**PROBLEM TO SOLVE:** In the records below, count every line that contains the word "spec" and report only the total.

:: DATA RECORDS

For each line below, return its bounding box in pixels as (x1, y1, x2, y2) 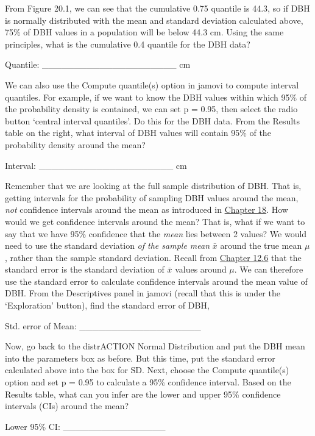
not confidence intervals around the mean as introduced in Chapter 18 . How (5, 203, 288, 216)
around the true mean (220, 239, 302, 252)
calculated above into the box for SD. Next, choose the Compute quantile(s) (5, 363, 289, 376)
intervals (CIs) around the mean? (5, 399, 129, 412)
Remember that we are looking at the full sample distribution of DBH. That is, (5, 179, 302, 192)
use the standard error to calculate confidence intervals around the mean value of (5, 274, 308, 287)
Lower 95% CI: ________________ (5, 420, 166, 432)
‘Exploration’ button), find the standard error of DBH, (5, 299, 210, 312)
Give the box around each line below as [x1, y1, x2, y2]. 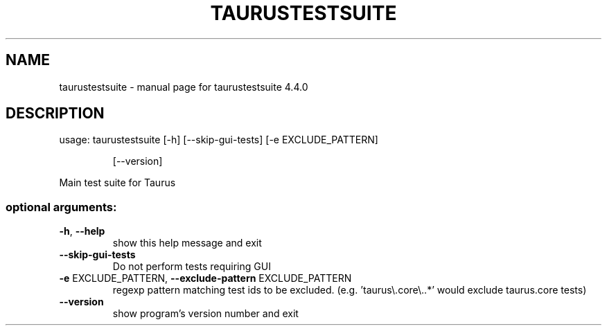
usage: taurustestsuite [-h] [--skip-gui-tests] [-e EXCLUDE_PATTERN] [59, 134, 378, 146]
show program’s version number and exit [112, 307, 299, 320]
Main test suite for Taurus [59, 177, 176, 189]
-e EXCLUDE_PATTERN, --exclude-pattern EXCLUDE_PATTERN [59, 272, 352, 285]
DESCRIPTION [6, 105, 105, 123]
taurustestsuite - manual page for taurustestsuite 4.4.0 [59, 80, 308, 93]
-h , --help [59, 225, 105, 238]
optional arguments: [6, 199, 117, 214]
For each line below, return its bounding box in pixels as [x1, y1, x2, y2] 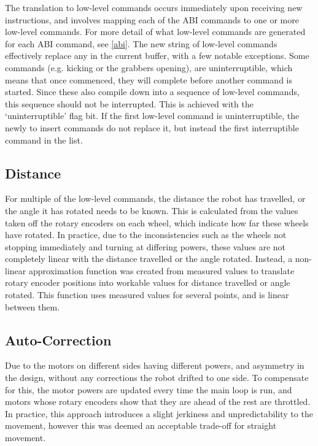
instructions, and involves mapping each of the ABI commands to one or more [5, 13, 299, 26]
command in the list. [5, 133, 83, 146]
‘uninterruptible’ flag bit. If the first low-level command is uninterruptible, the [5, 109, 300, 122]
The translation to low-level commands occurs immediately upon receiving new [5, 1, 303, 13]
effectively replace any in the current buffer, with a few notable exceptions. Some [5, 49, 309, 62]
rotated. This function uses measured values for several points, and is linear [5, 288, 289, 301]
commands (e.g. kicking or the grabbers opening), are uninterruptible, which [5, 61, 293, 74]
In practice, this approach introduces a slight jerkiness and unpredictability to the [5, 407, 313, 420]
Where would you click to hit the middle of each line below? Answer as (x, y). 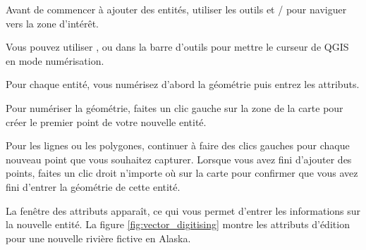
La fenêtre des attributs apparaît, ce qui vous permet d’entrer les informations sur (183, 210)
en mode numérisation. (55, 60)
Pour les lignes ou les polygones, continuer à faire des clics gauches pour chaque (178, 145)
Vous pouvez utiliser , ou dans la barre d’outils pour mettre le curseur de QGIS (177, 47)
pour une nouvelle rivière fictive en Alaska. (98, 238)
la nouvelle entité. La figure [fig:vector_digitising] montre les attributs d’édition (178, 224)
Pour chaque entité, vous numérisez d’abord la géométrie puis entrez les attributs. (183, 84)
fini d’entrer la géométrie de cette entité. (93, 186)
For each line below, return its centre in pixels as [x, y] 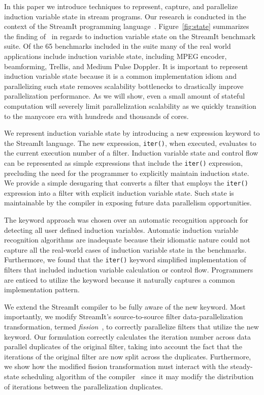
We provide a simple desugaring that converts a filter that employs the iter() [126, 183]
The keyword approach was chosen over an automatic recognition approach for [126, 220]
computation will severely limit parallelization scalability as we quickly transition [130, 105]
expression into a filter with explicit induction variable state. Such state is [119, 192]
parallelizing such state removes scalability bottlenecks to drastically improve [124, 86]
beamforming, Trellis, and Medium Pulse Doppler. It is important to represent [126, 66]
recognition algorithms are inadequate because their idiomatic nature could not [127, 240]
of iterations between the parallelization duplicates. [84, 386]
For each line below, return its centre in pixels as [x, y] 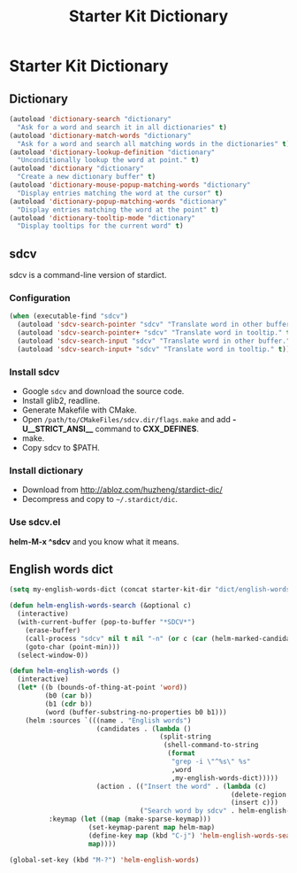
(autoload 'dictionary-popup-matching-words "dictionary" [118, 201]
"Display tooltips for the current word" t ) [100, 226]
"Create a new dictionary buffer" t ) [87, 177]
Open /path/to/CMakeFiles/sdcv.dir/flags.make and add [126, 420]
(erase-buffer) [53, 630]
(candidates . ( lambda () [144, 729]
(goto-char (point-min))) [73, 647]
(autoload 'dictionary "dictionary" [76, 169]
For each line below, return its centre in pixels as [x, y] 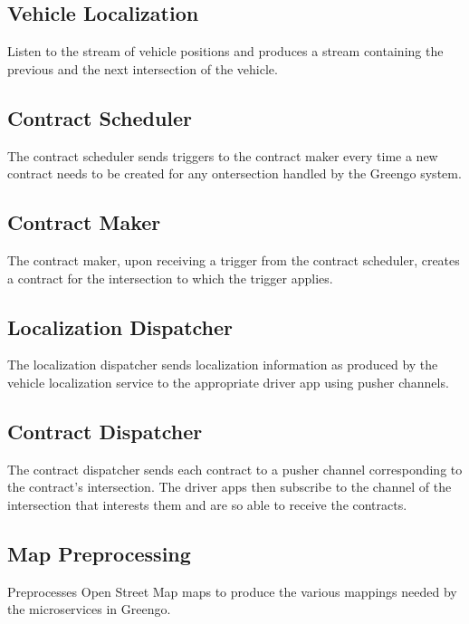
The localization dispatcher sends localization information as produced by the [223, 365]
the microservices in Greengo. [89, 609]
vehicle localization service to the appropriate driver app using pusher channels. [228, 382]
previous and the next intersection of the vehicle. [143, 68]
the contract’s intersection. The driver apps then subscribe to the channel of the [230, 487]
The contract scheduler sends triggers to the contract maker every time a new [223, 155]
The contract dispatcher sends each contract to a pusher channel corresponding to [235, 469]
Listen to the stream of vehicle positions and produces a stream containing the [225, 51]
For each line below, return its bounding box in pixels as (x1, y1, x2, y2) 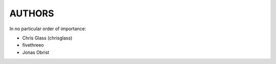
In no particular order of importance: (9, 26, 86, 32)
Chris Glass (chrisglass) (22, 35, 73, 41)
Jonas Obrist (22, 49, 50, 55)
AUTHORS (9, 8, 54, 19)
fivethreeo (22, 42, 44, 48)
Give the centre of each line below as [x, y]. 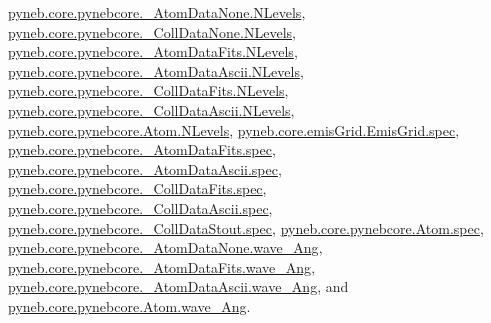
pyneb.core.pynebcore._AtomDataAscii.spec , [145, 168]
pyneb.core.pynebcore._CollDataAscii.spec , [140, 207]
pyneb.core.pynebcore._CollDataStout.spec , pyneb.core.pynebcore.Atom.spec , [246, 227]
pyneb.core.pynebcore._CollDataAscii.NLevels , [151, 109]
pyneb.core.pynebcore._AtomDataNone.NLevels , [157, 12]
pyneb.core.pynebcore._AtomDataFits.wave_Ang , [162, 266]
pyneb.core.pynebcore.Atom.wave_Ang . [129, 305]
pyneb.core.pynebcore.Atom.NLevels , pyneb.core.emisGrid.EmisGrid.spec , [234, 129]
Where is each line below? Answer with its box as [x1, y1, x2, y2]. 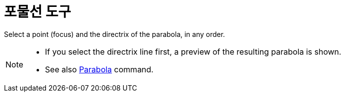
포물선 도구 [4, 3, 71, 20]
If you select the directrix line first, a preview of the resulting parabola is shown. [45, 46, 342, 57]
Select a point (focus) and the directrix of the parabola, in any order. [4, 30, 225, 38]
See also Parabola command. [45, 64, 154, 74]
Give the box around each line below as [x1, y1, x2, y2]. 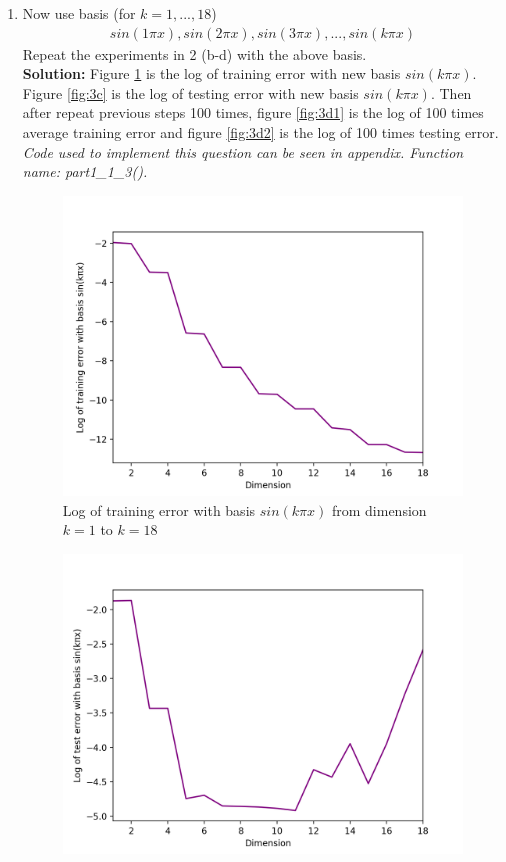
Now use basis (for [22, 3, 136, 23]
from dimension [331, 499, 427, 520]
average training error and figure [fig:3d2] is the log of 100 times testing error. [22, 122, 499, 142]
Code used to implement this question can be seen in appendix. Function [22, 141, 464, 162]
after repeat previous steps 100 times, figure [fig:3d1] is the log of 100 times [22, 102, 484, 123]
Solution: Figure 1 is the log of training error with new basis [22, 63, 401, 84]
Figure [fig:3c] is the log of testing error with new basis [22, 82, 359, 103]
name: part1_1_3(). [22, 161, 148, 182]
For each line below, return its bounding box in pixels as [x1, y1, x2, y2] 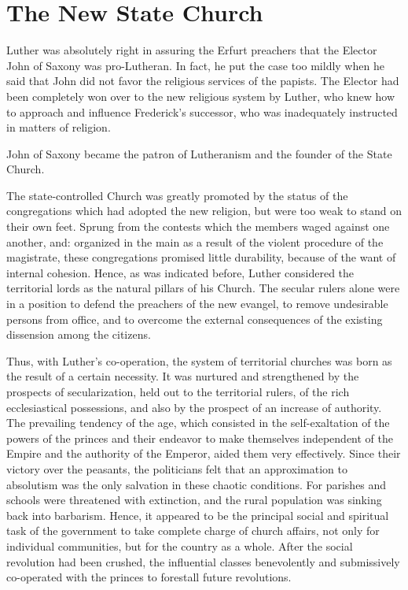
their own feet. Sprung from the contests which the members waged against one [6, 218, 390, 235]
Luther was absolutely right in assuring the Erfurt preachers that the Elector [6, 42, 377, 58]
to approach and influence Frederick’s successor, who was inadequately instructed [6, 103, 398, 120]
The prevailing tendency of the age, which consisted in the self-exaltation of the [6, 414, 390, 431]
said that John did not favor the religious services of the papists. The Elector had [6, 72, 399, 89]
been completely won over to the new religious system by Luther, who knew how [6, 87, 395, 104]
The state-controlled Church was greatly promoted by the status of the [6, 187, 348, 203]
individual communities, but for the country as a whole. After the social [6, 537, 353, 554]
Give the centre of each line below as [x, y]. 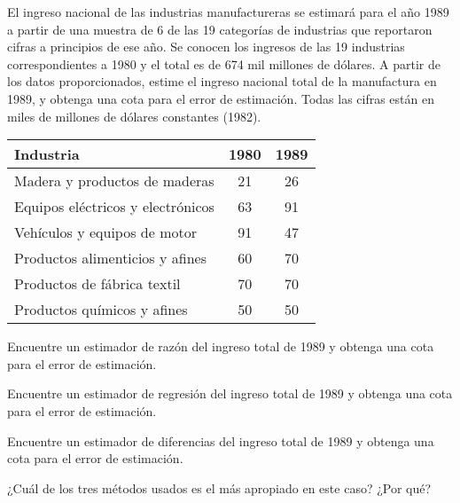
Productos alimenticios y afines [110, 258]
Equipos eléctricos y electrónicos [114, 207]
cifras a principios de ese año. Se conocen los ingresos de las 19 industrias [206, 47]
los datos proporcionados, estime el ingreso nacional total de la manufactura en [222, 81]
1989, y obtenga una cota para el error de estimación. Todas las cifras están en [221, 98]
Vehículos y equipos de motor [106, 232]
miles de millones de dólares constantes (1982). [134, 116]
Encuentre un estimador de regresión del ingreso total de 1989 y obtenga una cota [230, 393]
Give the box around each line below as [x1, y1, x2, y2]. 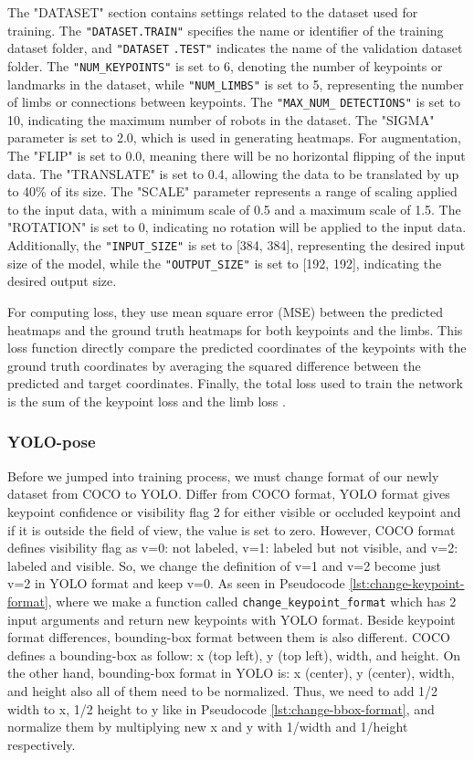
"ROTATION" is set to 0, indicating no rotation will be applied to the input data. [7, 217, 467, 237]
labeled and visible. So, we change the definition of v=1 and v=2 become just [7, 555, 442, 575]
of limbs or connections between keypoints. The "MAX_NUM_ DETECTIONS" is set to [7, 92, 460, 111]
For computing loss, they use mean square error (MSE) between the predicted [7, 301, 443, 321]
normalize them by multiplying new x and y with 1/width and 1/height [7, 717, 408, 736]
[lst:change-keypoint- [349, 574, 465, 593]
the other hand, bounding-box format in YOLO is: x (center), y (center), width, [7, 663, 455, 682]
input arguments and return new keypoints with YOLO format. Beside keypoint [7, 609, 456, 628]

::::

**RESPONSE BOX:** 4